Crítica: 'As Garotas de Cristal', da Netflix, mostra limites do corpo em filme genérico


Filmes sobre balé, ou até mesmo a dança no geral, mostram essa arte levando o corpo ao limite, ao máximo de esforço que podem aguentar. Foi assim com Cisne Negro, com o terror Suspiria, com o desconfortável Clímax e o bonito drama Pássaros da Liberdade. Por isso, não é surpresa alguma quando As Garotas de Cristal, original da Netflix, segue justamente por esse caminho.


Dirigido por Jota Linares (do mediano Quem Você Levaria para uma Ilha Deserta?), o longa-metragem fala sobre a relação de duas bailarinas: Irene (María Pedraza) e Aurora (Paula Losada). A primeira é escolhida como a bailarina principal da companhia após o suicídio de uma das colegas. A outra, com marca de nascença no rosto, parece estar sempre aflita, com medo.


A partir disso, elas começam a desenvolver uma relação não só de amizade, mas de apoio. Uma suporta a outra, uma dá força para a outra. A partir disso, As Garotas de Cristal vai desenvolvendo não só a amizade de Irene e Aurora, como também o papel de cada uma na companhia de dança. Uma caminhada narrativa que, no final das contas, se mostra dicotômica.

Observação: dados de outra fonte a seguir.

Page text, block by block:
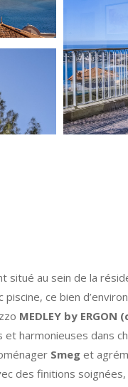
situé au sein de la
ce bien
MEDLEY by ERGON
harmonieuses dans
Smeget
des finitions
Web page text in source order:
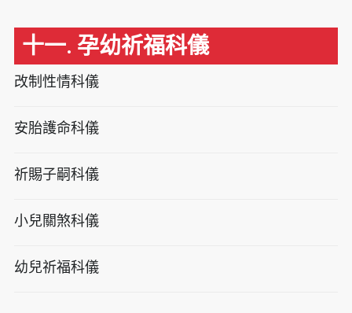
十一. 孕幼祈福科儀
改制性情科儀
安胎護命科儀
祈賜子嗣科儀
小兒關煞科儀
幼兒祈福科儀
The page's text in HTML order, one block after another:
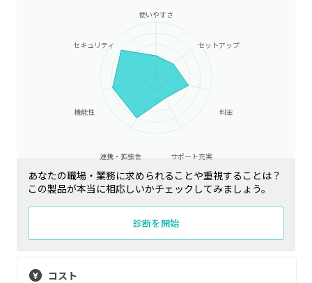
使いやすさ
セットアップ
料金
サポート充実
連携・拡張性
機能性
セキュリティ
あなたの職場・業務に求められることや重視することは？
この製品が本当に相応しいかチェックしてみましょう。
診断を開始
コスト
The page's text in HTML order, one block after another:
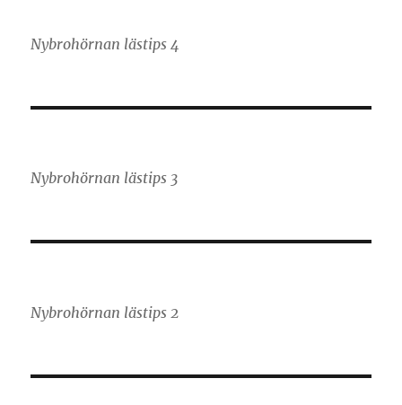
Nybrohörnan lästips 4
Nybrohörnan lästips 3
Nybrohörnan lästips 2
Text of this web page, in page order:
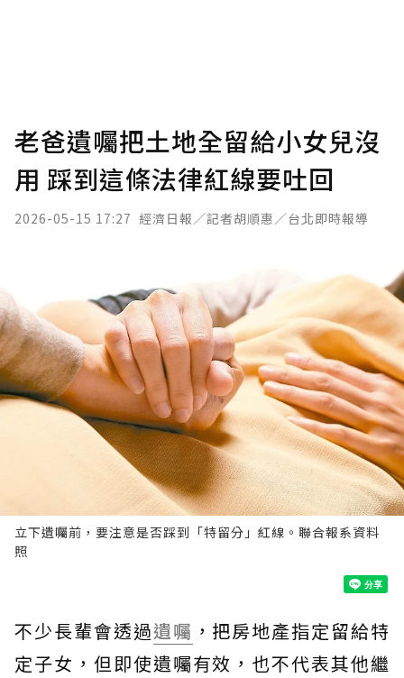
老爸遺囑把土地全留給小女兒沒
用 踩到這條法律紅線要吐回
2026-05-15 17:27 經濟日報／記者胡順惠／台北即時報導
立下遺囑前，要注意是否踩到「特留分」紅線。聯合報系資料
照
不少長輩會透過遺囑 ，把房地產指定留給特
定子女，但即使遺囑有效，也不代表其他繼
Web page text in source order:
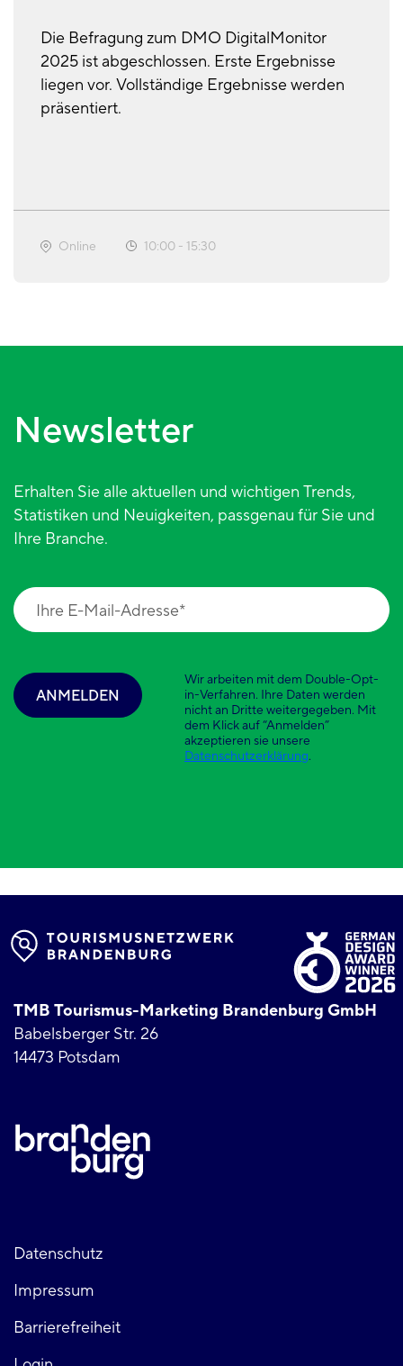
Die Befragung zum DMO DigitalMonitor
2025 ist abgeschlossen. Erste Ergebnisse
liegen vor. Vollständige Ergebnisse werden
präsentiert.
Online 10:00 - 15:30
Newsletter
Erhalten Sie alle aktuellen und wichtigen Trends,
Statistiken und Neuigkeiten, passgenau für Sie und
Ihre Branche.
Wir arbeiten mit dem Double-Opt-
in-Verfahren. Ihre Daten werden
nicht an Dritte weitergegeben. Mit
dem Klick auf “Anmelden”
akzeptieren sie unsere
Datenschutzerklärung.
ANMELDEN
TMB Tourismus-Marketing Brandenburg GmbH
Babelsberger Str. 26
14473 Potsdam
Fußzeile
links
Datenschutz
Impressum
Barrierefreiheit
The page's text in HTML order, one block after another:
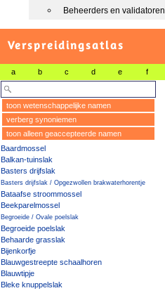
Beheerders en validatoren
Verspreidingsatlas
a b c d e f
toon wetenschappelijke namen
verberg synoniemen
toon alleen geaccepteerde namen
Baardmossel
Balkan-tuinslak
Basters drijfslak
Basters drijfslak / Opgezwollen brakwaterhorentje
Bataafse stroommossel
Beekparelmossel
Begroeide / Ovale poelslak
Begroeide poelslak
Behaarde grasslak
Bijenkorfje
Blauwgestreepte schaalhoren
Blauwtipje
Bleke knuppelslak
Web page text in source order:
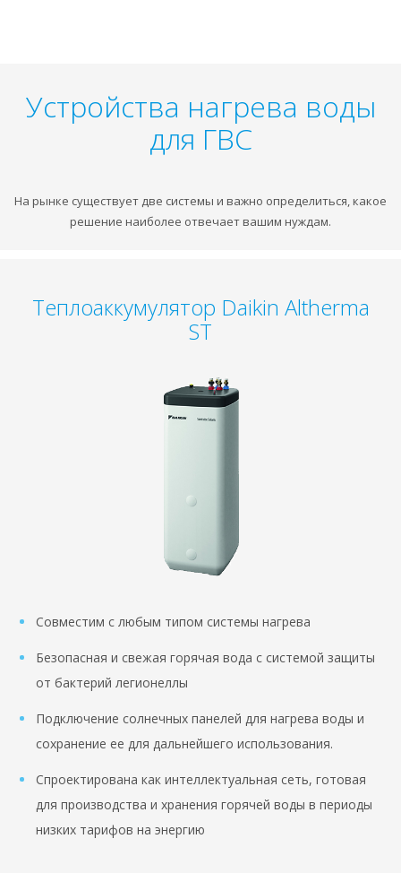
Устройства нагрева воды
для ГВС
На рынке существует две системы и важно определиться, какое
решение наиболее отвечает вашим нуждам.
Теплоаккумулятор Daikin Altherma
ST
Совместим с любым типом системы нагрева
Безопасная и свежая горячая вода с системой защиты
от бактерий легионеллы
Подключение солнечных панелей для нагрева воды и
сохранение ее для дальнейшего использования.
Спроектирована как интеллектуальная сеть, готовая
для производства и хранения горячей воды в периоды
низких тарифов на энергию
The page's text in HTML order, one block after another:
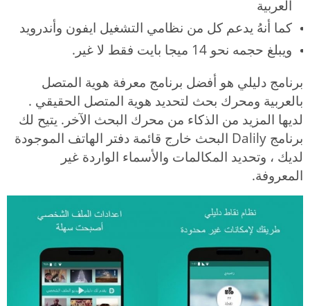
العربية
كما أنهُ يدعم كل من نظامي التشغيل ايفون وأندرويد
ويبلغ حجمه نحو 14 ميجا بايت فقط لا غير.
برنامج دليلي هو أفضل برنامج معرفة هوية المتصل
بالعربية ومحرك بحث لتحديد هوية المتصل الحقيقي .
لديها المزيد من الذكاء من محرك البحث الآخر. يتيح لك
برنامج Dalily البحث خارج قائمة دفتر الهاتف الموجودة
لديك ، وتحديد المكالمات والأسماء الواردة غير
المعروفة.
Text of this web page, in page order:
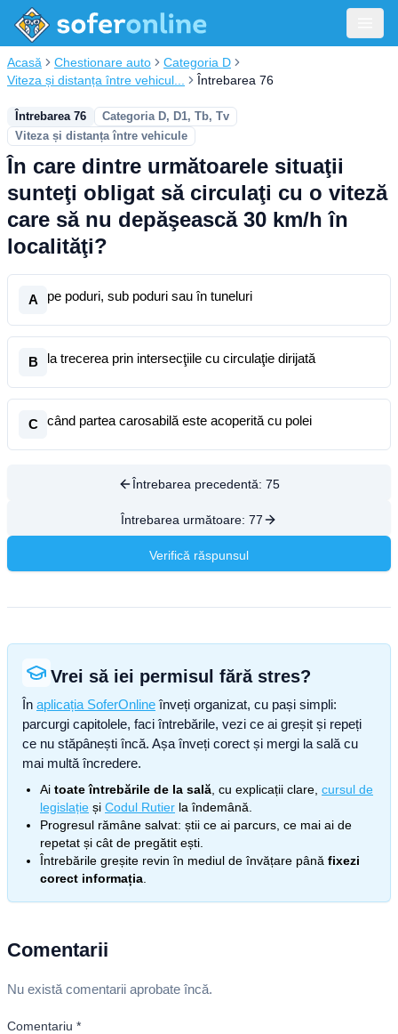
Acasă Chestionare auto
Categoria D
Viteza și distanța între vehicul...
Întrebarea 76
Întrebarea 76
Categoria D, D1, Tb, Tv
Viteza și distanța între vehicule
În care dintre următoarele situaţii
sunteţi obligat să circulaţi cu o viteză
care să nu depăşească 30 km/h în
localităţi?
A pe poduri, sub poduri sau în tuneluri
B la trecerea prin intersecţiile cu circulaţie dirijată
C când partea carosabilă este acoperită cu polei
Întrebarea precedentă: 75
Întrebarea următoare: 77
Verifică răspunsul
Vrei să iei permisul fără stres?
În aplicația SoferOnline înveți organizat, cu pași simpli:
parcurgi capitolele, faci întrebările, vezi ce ai greșit și repeți
ce nu stăpânești încă. Așa înveți corect și mergi la sală cu
mai multă încredere.
Ai toate întrebările de la sală , cu explicații clare, cursul de
legislație și Codul Rutier la îndemână.
Progresul rămâne salvat: știi ce ai parcurs, ce mai ai de
repetat și cât de pregătit ești.
Întrebările greșite revin în mediul de învățare până fixezi
corect informația
Comentarii
Nu există comentarii aprobate încă.
Comentariu *
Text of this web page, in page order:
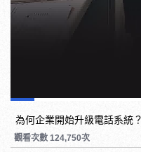
為何企業開始升級電話系統
觀看次數 124,750次
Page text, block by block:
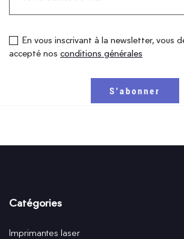
En vous inscrivant à la newsletter, vous
accepté nos conditions générales
Catégories
Imprimantes laser
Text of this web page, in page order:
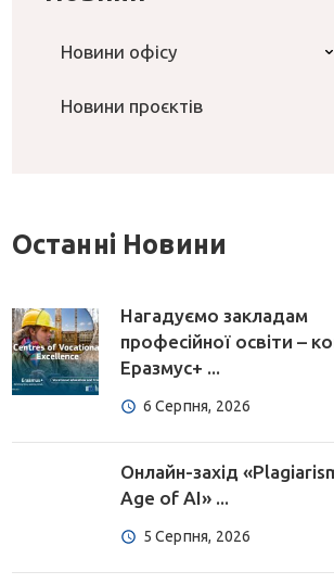
Новини офісу
Новини проєктів
Останні Новини
Нагадуємо закладам
професійної освіти –
Еразмус+ ...
6 Серпня, 2026
Онлайн-захід
Age of AI» ...
5 Серпня, 2026
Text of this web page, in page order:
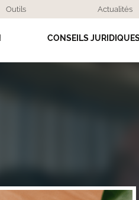
Outils Actualités
CONSEILS
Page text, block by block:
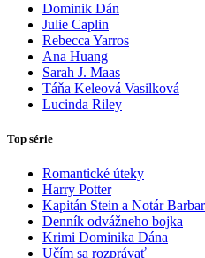
Dominik Dán
Julie Caplin
Rebecca Yarros
Ana Huang
Sarah J. Maas
Táňa Keleová Vasilková
Lucinda Riley
Top série
Romantické úteky
Harry Potter
Kapitán Stein a Notár
Denník odvážneho bojka
Krimi Dominika Dána
Učím sa rozprávať
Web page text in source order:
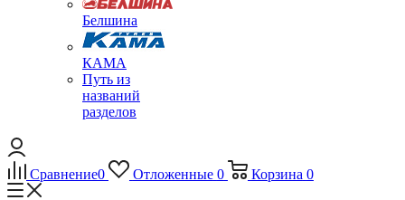
Белшина
КАМА
Путь из
названий
разделов
Сравнение0 Отложенные 0 Корзина 0
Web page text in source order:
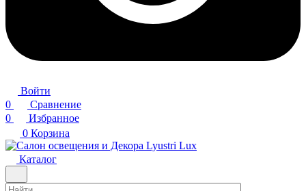
Войти
0
Сравнение
0
Избранное
0 Корзина
Каталог
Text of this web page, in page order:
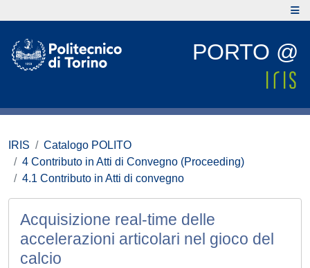
PORTO @
IRIS
Catalogo POLITO
4 Contributo in Atti di Convegno (Proceeding)
4.1 Contributo in Atti di convegno
Acquisizione real-time delle
accelerazioni articolari nel gioco del
calcio
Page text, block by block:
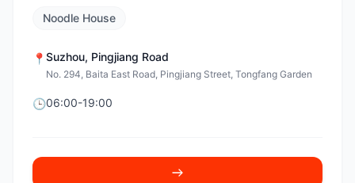
Noodle House
📍 Suzhou, Pingjiang Road
No. 294, Baita East Road, Pingjiang Street, Tongfang Garden
🕒06:00-19:00
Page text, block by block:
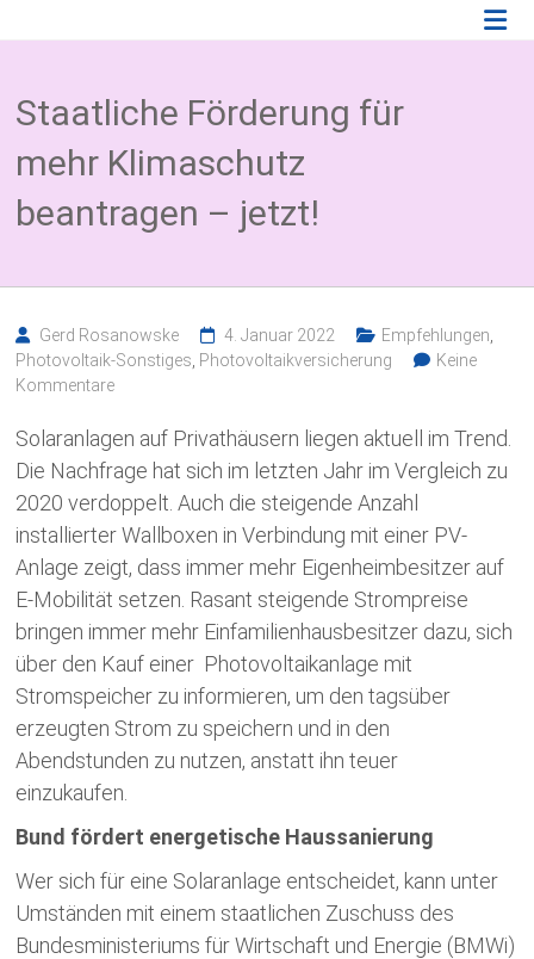
Inhalt
Wissenswertes
Thema
Solarparkversicherung
Staatliche Förderung für
mehr Klimaschutz
beantragen – jetzt!
Gerd Rosanowske 4. Januar 2022 Empfehlungen
Photovoltaik-Sonstiges Photovoltaikversicherung
Keine
Kommentare
Solaranlagen auf Privathäusern liegen aktuell im Trend.
Die Nachfrage hat sich im letzten Jahr im Vergleich zu
2020 verdoppelt. Auch die steigende Anzahl
installierter Wallboxen in Verbindung mit einer PV-
Anlage zeigt, dass immer mehr Eigenheimbesitzer auf
E-Mobilität setzen. Rasant steigende Strompreise
bringen immer mehr Einfamilienhausbesitzer dazu, sich
über den Kauf einer Photovoltaikanlage mit
Stromspeicher zu informieren, um den tagsüber
erzeugten Strom zu speichern und in den
Abendstunden zu nutzen, anstatt ihn teuer
einzukaufen.
Bund fördert energetische Haussanierung
Wer sich für eine Solaranlage entscheidet, kann unter
Umständen mit einem staatlichen Zuschuss des
Bundesministeriums für Wirtschaft und Energie (BMWi)
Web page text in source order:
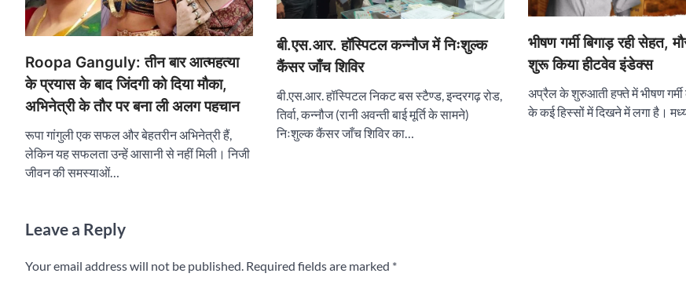
Roopa Ganguly: तीन बार आत्महत्या
के प्रयास के बाद जिंदगी को दिया मौका,
अभिनेत्री के तौर पर बना ली अलग पहचान
रूपा गांगुली एक सफल और बेहतरीन अभिनेत्री हैं,
लेकिन यह सफलता उन्हें आसानी से नहीं मिली। निजी
जीवन की समस्याओं…
बी.एस.आर. हॉस्पिटल कन्नौज में निःशुल्क
कैंसर जाँच शिविर
बी.एस.आर. हॉस्पिटल निकट बस स्टैण्ड, इन्दरगढ़ रोड,
तिर्वा, कन्नौज (रानी अवन्ती बाई मूर्ति के सामने)
निःशुल्क कैंसर जाँच शिविर का…
भीषण गर्मी बिगाड़ रही सेहत,
शुरू किया हीटवेव इंडेक्स
अप्रैल के शुरुआती हफ्ते में भीषण
के कई हिस्सों में दिखने में लगा है।
Leave a Reply
Your email address will not be published. Required fields are marked *
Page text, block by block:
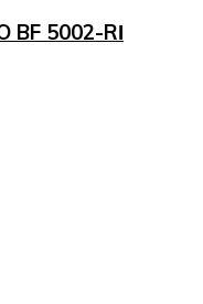
BF 5002-RІ
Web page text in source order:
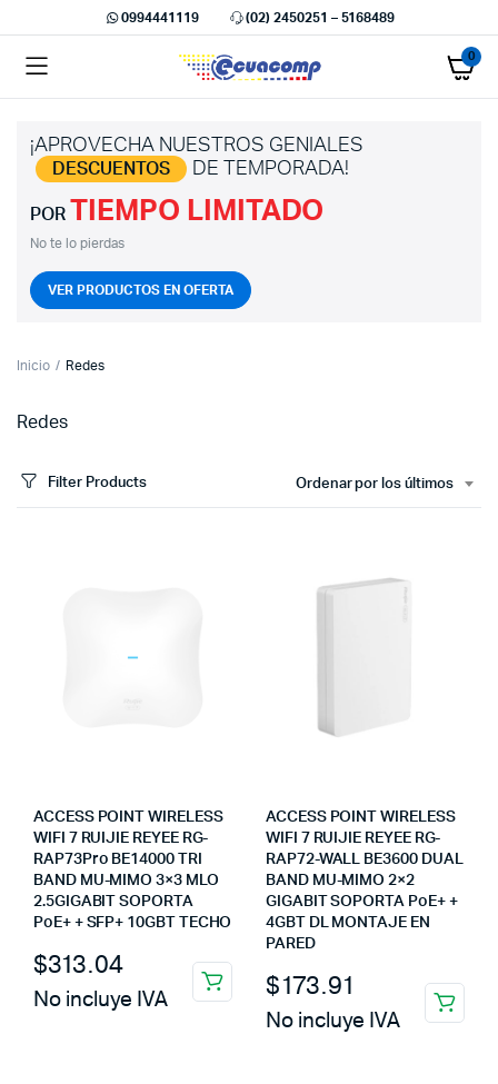
0994441119 (02) 2450251 – 5168489
0
¡APROVECHA NUESTROS GENIALES
DESCUENTOS DE TEMPORADA!
POR TIEMPO LIMITADO
No te lo pierdas
VER PRODUCTOS EN OFERTA
Inicio Redes
Redes
Filter Products Ordenar por los últimos
ACCESS POINT WIRELESS
WIFI 7 RUIJIE REYEE RG-
RAP73Pro BE14000 TRI
BAND MU-MIMO 3×3 MLO
2.5GIGABIT SOPORTA
PoE+ + SFP+ 10GBT TECHO
$313.04
No incluye IVA
ACCESS POINT WIRELESS
WIFI 7 RUIJIE REYEE RG-
RAP72-WALL BE3600 DUAL
BAND MU-MIMO 2×2
GIGABIT SOPORTA PoE+ +
4GBT DL MONTAJE EN
PARED
$173.91
No incluye IVA
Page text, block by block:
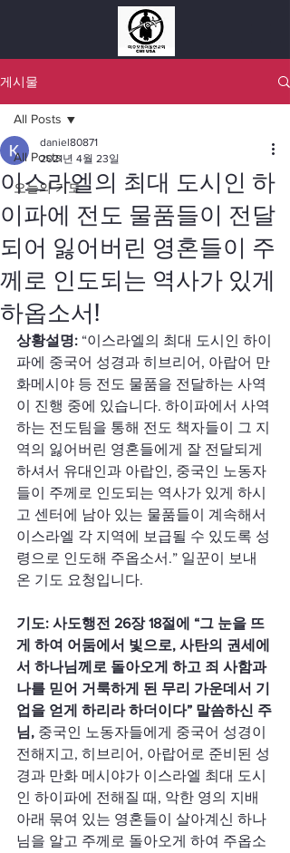
게시물
All Posts
오늘의 기도
All Posts
이스라엘의 최대 도시인 하
이파에 전도 물품들이 전달
되어 잃어버린 영혼들이 주
께로 인도되는 역사가 있게
하옵소서!
daniel80871
2021년 4월 23일
상황설명: “이스라엘의 최대 도시인 하이
파에 중국어 성경과 히브리어, 아랍어 만
화메시야 등 전도 물품을 전달하는 사역
이 진행 중에 있습니다. 하이파에서 사역
하는 전도팀을 통해 전도 책자들이 그 지
역의 잃어버린 영혼들에게 잘 전달되게
하셔서 유대인과 아랍인, 중국인 노동자
들이 주께로 인도되는 역사가 있게 하시
고 센터에 남아 있는 물품들이 계속해서
이스라엘 각 지역에 보급될 수 있도록 성
령으로 인도해 주옵소서.” 일꾼이 보내
온 기도 요청입니다.
기도: 사도행전 26장 18절에 “그 눈을 뜨
게 하여 어둠에서 빛으로, 사탄의 권세에
서 하나님께로 돌아오게 하고 죄 사함과
나를 믿어 거룩하게 된 무리 가운데서 기
업을 얻게 하리라 하더이다” 말씀하신 주
님, 중국인 노동자들에게 중국어 성경이
전해지고, 히브리어, 아랍어로 준비된 성
경과 만화 메시야가 이스라엘 최대 도시
인 하이파에 전해질 때, 악한 영의 지배
아래 묶여 있는 영혼들이 살아계신 하나
님을 알고 주께로 돌아오게 하여 주옵소
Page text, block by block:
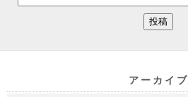
アーカイブ
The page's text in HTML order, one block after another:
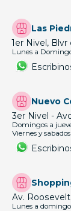
Las
1er Nivel,
Lunes a
Nuevo
3er Nivel -
Domingos a
Viernes y
Av. Roosevelt
Lunes a
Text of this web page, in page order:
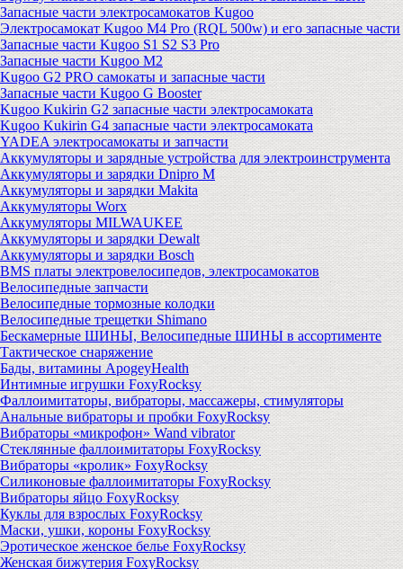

De um lado, afinal, elas mostram o que há no íntimo de cada uma delas quando estão juntas, e apenas as duas. Seja na conversa na beira de uma cachoeira, em uma festa, na casa uma da outra. São nesses momentos que elas verbalizam suas fragilidades, a relação com os pais, com o entorno e, até mesmo, os sentimentos que nasceram quando a colega cometeu suicídio.

Já na companhia, Linares se preocupa em colocar significado na forma que se portam, os medos que surgem em determinados passos e como a coreografia impacta no íntimo dessas duas personagens -- isso sem falar de embates de dança, de balé, que surgem aqui e ali, principalmente contra a garota que namorava com Maria, que se suicidou, e não aceita Irene.


Apesar disso tudo ter relevância e interesse, além de boas atuações principalmente da belíssima e talentosa María Pedraza (a Allison Parker de La Casa de Papel), As Garotas de Cristal recai na mesmice do tema. Os limites do corpo, o medo do futuro, as relações problemáticas que nascem do balé, assim como as amizades na dança. Tudo isso já foi dito ou tratado antes.


Sem falar que Linares, em muitos momentos, reforça o óbvio em cenas que não funcionam. Além disso, é um filme deveras pesado: tem mais de duas horas, sem razão de ser, e um excesso de tramas que mostra como o roteiro de Linares e Jorge Naranjo tinha autoconsciência das limitações narrativas da história e, com isso, apostou numa diversidade sem razão de ser.


As Garotas de Cristal tem seus acertos, como as boas atuações e cenas de dança belíssima -- ainda que uma ou outra fique perto do brega, como a feita com excesso de efeitos em um lago. No entanto, falha ao tatear no escuro em busca de novas histórias em uma narrativa que já está batida e usada em excesso. Vale assistir apenas se tiver paciência de passar pelo óbvio.